DATA PROVIDED: Begin

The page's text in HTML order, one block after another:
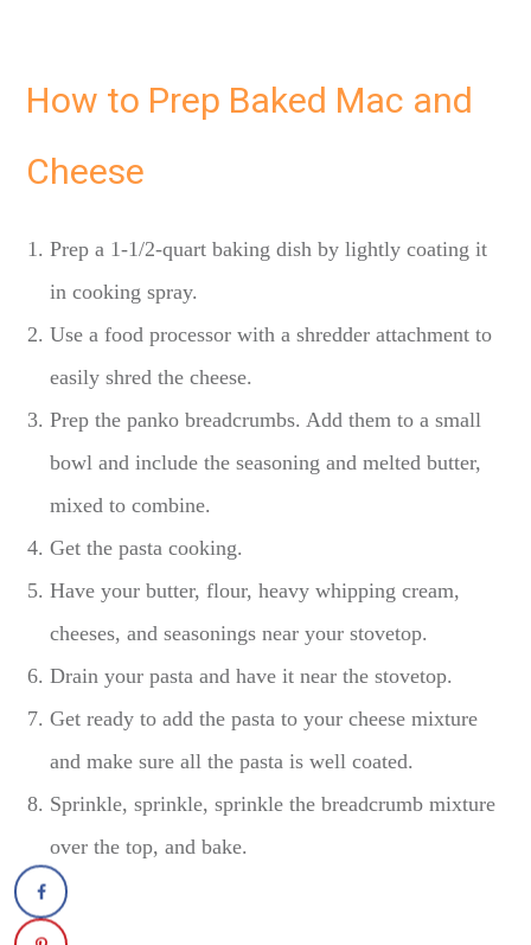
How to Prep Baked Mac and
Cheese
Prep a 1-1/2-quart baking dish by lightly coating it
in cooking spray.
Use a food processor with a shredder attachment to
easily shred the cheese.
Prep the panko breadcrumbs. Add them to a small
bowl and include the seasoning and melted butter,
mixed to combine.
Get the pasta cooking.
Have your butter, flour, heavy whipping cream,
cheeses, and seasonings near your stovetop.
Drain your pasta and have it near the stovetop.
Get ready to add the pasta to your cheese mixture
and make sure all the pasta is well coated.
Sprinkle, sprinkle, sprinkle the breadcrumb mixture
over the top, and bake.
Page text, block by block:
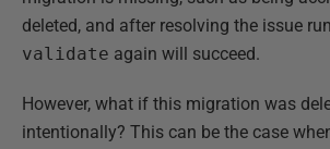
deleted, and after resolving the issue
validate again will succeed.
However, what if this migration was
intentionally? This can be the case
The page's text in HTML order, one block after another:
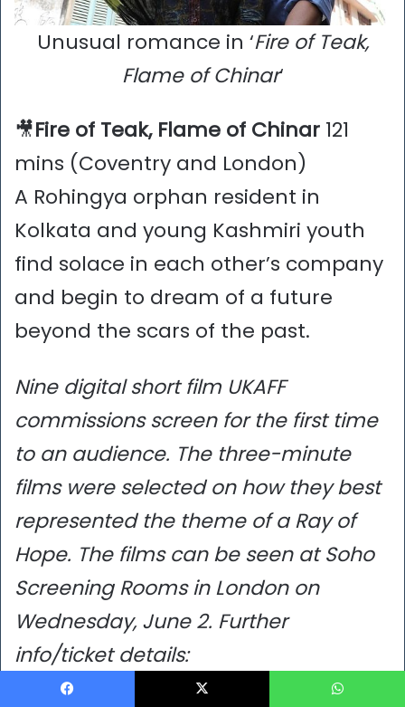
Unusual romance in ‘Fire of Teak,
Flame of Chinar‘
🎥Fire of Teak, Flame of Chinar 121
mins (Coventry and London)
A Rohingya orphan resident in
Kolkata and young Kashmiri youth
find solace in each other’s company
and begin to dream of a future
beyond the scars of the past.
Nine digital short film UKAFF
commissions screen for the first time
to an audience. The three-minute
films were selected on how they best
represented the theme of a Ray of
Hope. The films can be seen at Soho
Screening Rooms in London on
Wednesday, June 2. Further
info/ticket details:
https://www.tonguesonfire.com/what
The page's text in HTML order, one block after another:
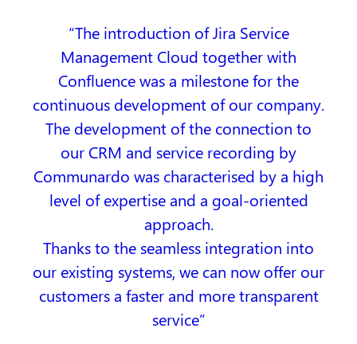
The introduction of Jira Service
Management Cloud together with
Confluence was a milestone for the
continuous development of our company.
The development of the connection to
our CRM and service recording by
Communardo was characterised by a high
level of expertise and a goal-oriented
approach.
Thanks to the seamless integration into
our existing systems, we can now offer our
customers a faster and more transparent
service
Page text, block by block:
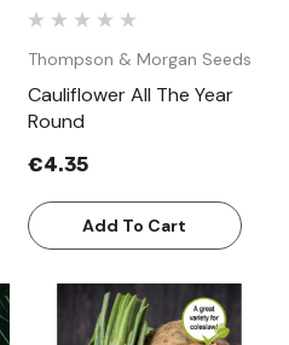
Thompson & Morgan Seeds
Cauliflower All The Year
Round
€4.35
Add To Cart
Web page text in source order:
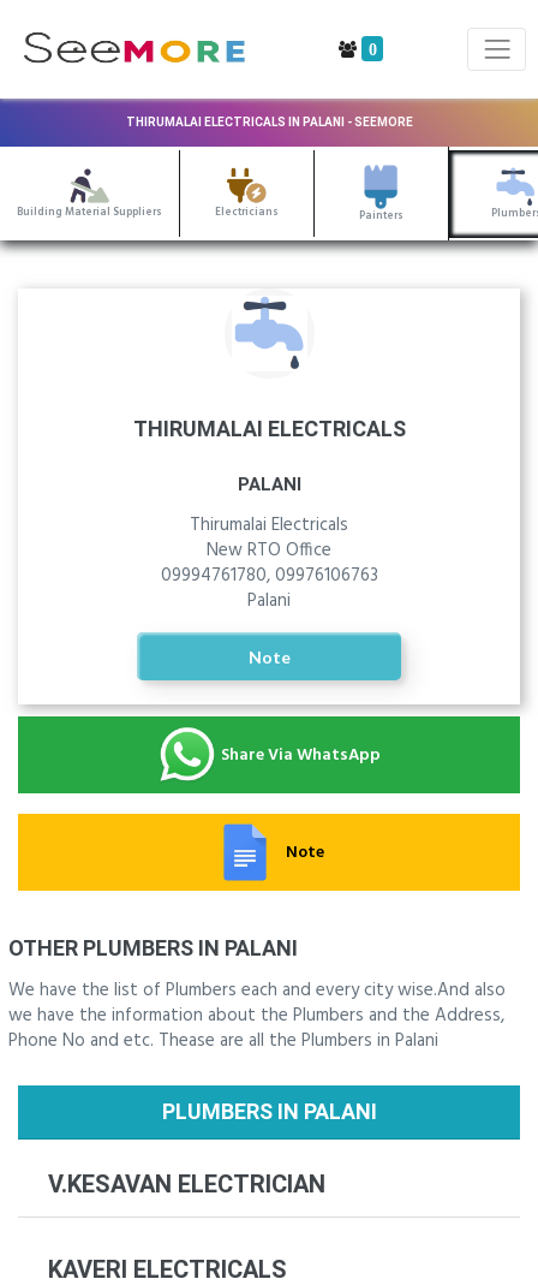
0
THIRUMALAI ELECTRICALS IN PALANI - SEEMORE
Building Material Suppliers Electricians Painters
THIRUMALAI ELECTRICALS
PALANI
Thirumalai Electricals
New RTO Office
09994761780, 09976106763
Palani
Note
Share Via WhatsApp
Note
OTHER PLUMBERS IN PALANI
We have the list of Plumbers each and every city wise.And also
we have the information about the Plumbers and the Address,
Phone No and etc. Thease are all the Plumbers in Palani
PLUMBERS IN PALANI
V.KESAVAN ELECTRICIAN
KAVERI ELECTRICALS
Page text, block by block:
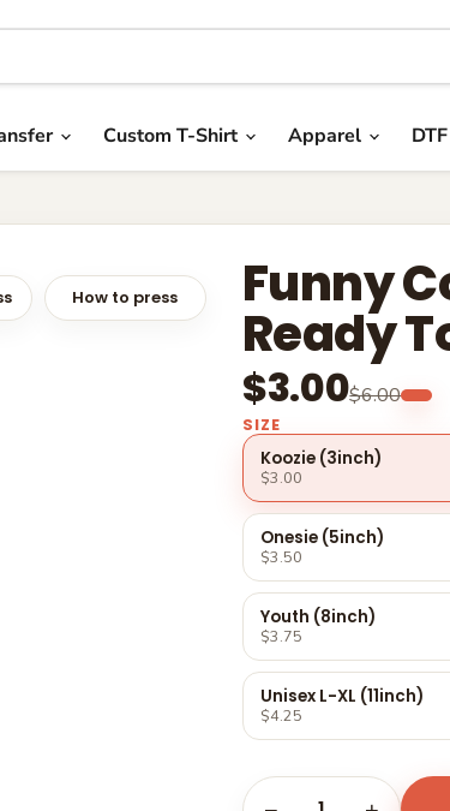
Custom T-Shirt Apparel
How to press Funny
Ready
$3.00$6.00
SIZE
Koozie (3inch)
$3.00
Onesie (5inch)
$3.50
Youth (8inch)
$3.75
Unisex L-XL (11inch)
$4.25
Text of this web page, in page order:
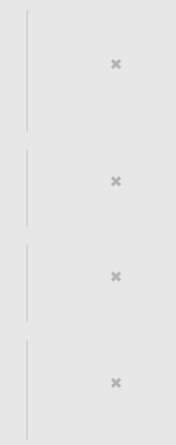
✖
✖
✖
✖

DATA PROVIDED: End

- [ACTIVITY]: From the first line to the last, copy the records above exactly and drop any pictures.

- [SOLUTION FOR THIS PROBLEM]:
The page's text in HTML order, one block after another:
How to Prep Baked Mac and
Cheese
Prep a 1-1/2-quart baking dish by lightly coating it
in cooking spray.
Use a food processor with a shredder attachment to
easily shred the cheese.
Prep the panko breadcrumbs. Add them to a small
bowl and include the seasoning and melted butter,
mixed to combine.
Get the pasta cooking.
Have your butter, flour, heavy whipping cream,
cheeses, and seasonings near your stovetop.
Drain your pasta and have it near the stovetop.
Get ready to add the pasta to your cheese mixture
and make sure all the pasta is well coated.
Sprinkle, sprinkle, sprinkle the breadcrumb mixture
over the top, and bake.
Page text, block by block:
deleted, and after resolving the issue
validate again will succeed.
However, what if this migration was
intentionally? This can be the case
The page's text in HTML order, one block after another:
Unusual romance in ‘Fire of Teak,
Flame of Chinar‘
🎥Fire of Teak, Flame of Chinar 121
mins (Coventry and London)
A Rohingya orphan resident in
Kolkata and young Kashmiri youth
find solace in each other’s company
and begin to dream of a future
beyond the scars of the past.
Nine digital short film UKAFF
commissions screen for the first time
to an audience. The three-minute
films were selected on how they best
represented the theme of a Ray of
Hope. The films can be seen at Soho
Screening Rooms in London on
Wednesday, June 2. Further
info/ticket details:
https://www.tonguesonfire.com/what
The page's text in HTML order, one block after another:
The introduction of Jira Service
Management Cloud together with
Confluence was a milestone for the
continuous development of our company.
The development of the connection to
our CRM and service recording by
Communardo was characterised by a high
level of expertise and a goal-oriented
approach.
Thanks to the seamless integration into
our existing systems, we can now offer our
customers a faster and more transparent
service
Page text, block by block:
Thompson & Morgan Seeds
Cauliflower All The Year
Round
€4.35
Add To Cart
Web page text in source order:
0
THIRUMALAI ELECTRICALS IN PALANI - SEEMORE
Building Material Suppliers Electricians Painters
THIRUMALAI ELECTRICALS
PALANI
Thirumalai Electricals
New RTO Office
09994761780, 09976106763
Palani
Note
Share Via WhatsApp
Note
OTHER PLUMBERS IN PALANI
We have the list of Plumbers each and every city wise.And also
we have the information about the Plumbers and the Address,
Phone No and etc. Thease are all the Plumbers in Palani
PLUMBERS IN PALANI
V.KESAVAN ELECTRICIAN
KAVERI ELECTRICALS
Page text, block by block:
Custom T-Shirt Apparel
How to press Funny
Ready
$3.00$6.00
SIZE
Koozie (3inch)
$3.00
Onesie (5inch)
$3.50
Youth (8inch)
$3.75
Unisex L-XL (11inch)
$4.25
Text of this web page, in page order:
✖
✖
✖
✖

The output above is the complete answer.